Include the line with "Listing #: 6183187" and every line before it in the entries below, echoed exactly, but not the pictures.

** Supplied records follows **

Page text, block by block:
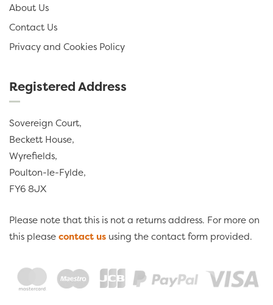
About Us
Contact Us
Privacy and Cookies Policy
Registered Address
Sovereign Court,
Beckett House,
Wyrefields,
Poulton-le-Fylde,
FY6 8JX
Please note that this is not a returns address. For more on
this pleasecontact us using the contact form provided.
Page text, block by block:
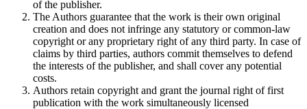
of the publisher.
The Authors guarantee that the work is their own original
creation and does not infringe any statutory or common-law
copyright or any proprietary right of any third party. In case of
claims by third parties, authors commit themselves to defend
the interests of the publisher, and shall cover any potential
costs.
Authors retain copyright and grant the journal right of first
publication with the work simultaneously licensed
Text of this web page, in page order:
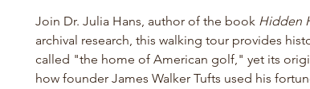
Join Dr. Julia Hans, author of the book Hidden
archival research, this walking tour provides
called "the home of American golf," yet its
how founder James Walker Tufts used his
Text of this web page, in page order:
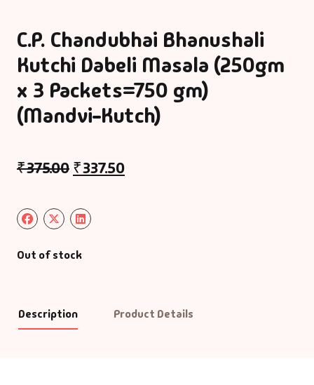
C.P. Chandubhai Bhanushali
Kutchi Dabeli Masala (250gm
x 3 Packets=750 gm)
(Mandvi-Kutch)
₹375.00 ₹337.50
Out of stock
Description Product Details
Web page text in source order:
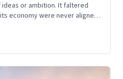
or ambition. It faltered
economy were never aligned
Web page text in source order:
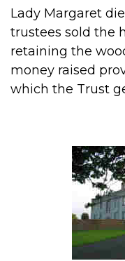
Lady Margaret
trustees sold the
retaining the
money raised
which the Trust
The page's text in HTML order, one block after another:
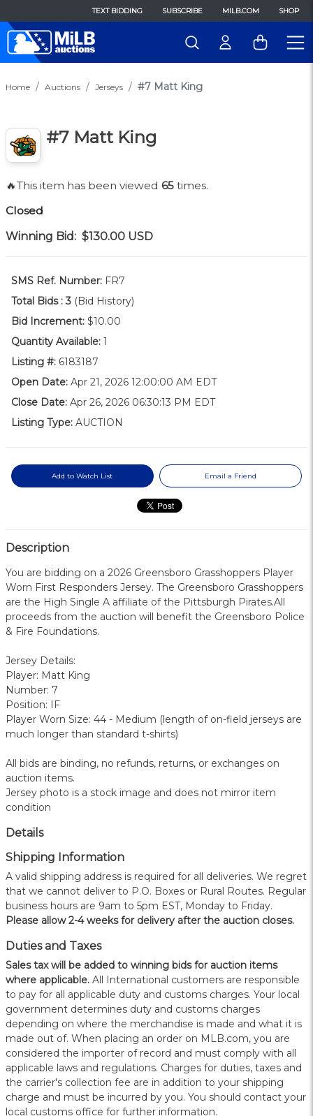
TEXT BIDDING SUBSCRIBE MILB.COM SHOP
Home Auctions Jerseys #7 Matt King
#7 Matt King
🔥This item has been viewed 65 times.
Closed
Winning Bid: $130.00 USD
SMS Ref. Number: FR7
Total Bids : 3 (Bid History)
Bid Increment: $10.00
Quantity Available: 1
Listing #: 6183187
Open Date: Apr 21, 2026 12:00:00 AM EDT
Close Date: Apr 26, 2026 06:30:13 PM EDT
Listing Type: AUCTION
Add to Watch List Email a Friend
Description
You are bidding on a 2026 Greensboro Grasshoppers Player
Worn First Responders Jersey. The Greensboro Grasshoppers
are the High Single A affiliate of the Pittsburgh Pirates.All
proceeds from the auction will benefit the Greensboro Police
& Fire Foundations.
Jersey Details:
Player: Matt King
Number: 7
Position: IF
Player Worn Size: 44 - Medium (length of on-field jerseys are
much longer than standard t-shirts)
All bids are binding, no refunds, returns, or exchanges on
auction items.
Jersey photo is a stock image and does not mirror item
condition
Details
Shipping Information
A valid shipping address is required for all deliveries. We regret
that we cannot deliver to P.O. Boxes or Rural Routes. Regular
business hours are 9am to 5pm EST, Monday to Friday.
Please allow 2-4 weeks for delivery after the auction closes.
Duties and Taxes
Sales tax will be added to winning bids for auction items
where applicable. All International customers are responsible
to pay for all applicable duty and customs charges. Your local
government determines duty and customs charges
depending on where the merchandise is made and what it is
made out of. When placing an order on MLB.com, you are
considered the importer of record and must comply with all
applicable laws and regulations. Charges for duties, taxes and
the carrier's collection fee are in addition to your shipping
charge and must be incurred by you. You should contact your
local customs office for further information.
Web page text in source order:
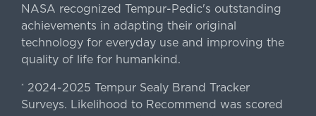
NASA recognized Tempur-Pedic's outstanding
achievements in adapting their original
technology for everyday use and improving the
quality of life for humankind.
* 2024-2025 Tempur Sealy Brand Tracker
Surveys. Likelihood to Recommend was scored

** End of Supplied records **

Result of the task.
Page text, block by block:
About Us
Contact Us
Privacy and Cookies Policy
Registered Address
Sovereign Court,
Beckett House,
Wyrefields,
Poulton-le-Fylde,
FY6 8JX
Please note that this is not a returns address. For more on
this pleasecontact us using the contact form provided.
Page text, block by block:
of the publisher.
The Authors guarantee that the work is their own original
creation and does not infringe any statutory or common-law
copyright or any proprietary right of any third party. In case of
claims by third parties, authors commit themselves to defend
the interests of the publisher, and shall cover any potential
costs.
Authors retain copyright and grant the journal right of first
publication with the work simultaneously licensed
Text of this web page, in page order:
Join Dr. Julia Hans, author of the book Hidden
archival research, this walking tour provides
called "the home of American golf," yet its
how founder James Walker Tufts used his
Text of this web page, in page order:
C.P. Chandubhai Bhanushali
Kutchi Dabeli Masala (250gm
x 3 Packets=750 gm)
(Mandvi-Kutch)
₹375.00 ₹337.50
Out of stock
Description Product Details
Web page text in source order:
or ambition. It faltered
economy were never aligned
Web page text in source order:
Lady Margaret
trustees sold the
retaining the
money raised
which the Trust
The page's text in HTML order, one block after another:
TEXT BIDDING SUBSCRIBE MILB.COM SHOP
Home Auctions Jerseys #7 Matt King
#7 Matt King
🔥This item has been viewed 65 times.
Closed
Winning Bid: $130.00 USD
SMS Ref. Number: FR7
Total Bids : 3 (Bid History)
Bid Increment: $10.00
Quantity Available: 1
Listing #: 6183187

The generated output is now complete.